[Start of section]

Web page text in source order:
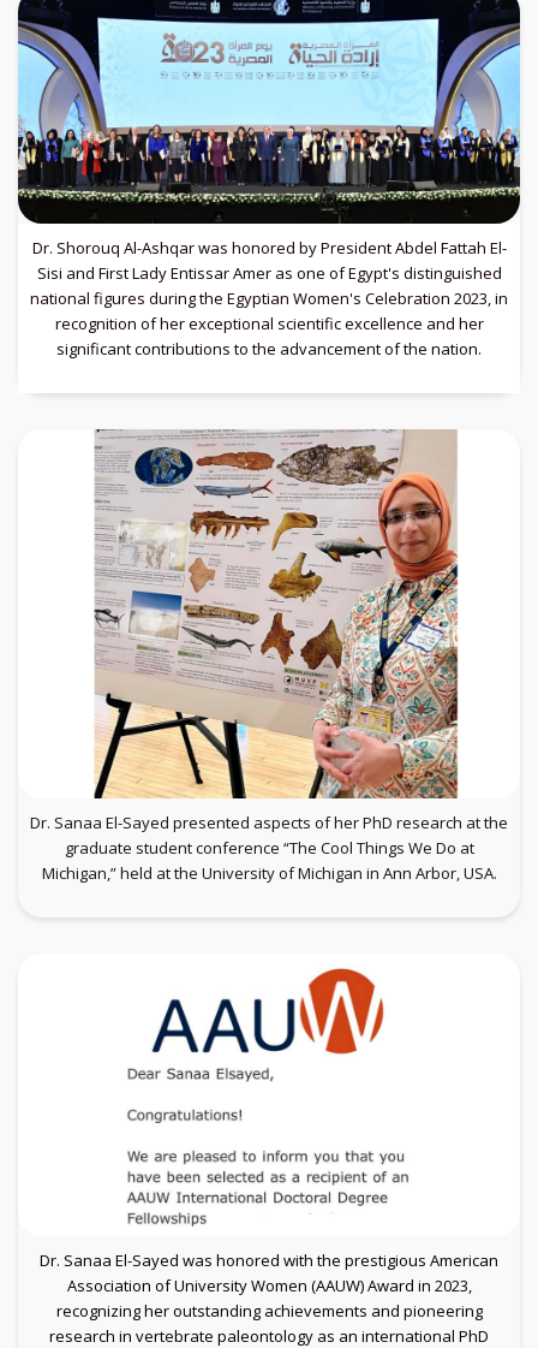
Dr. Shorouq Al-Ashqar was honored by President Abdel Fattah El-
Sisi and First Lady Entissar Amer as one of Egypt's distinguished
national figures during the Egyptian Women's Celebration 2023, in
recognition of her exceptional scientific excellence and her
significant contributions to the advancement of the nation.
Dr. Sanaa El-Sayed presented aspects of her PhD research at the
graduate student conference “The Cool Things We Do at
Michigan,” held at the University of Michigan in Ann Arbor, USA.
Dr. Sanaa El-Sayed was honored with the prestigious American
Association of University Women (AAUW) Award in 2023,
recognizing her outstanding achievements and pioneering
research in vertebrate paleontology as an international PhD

[End of section]

- _What to work on_:
Check all the records above and select each line where the string "research" is found.

- _Expected output_:
Dr. Sanaa El-Sayed presented aspects of her PhD research at the
research in vertebrate paleontology as an international PhD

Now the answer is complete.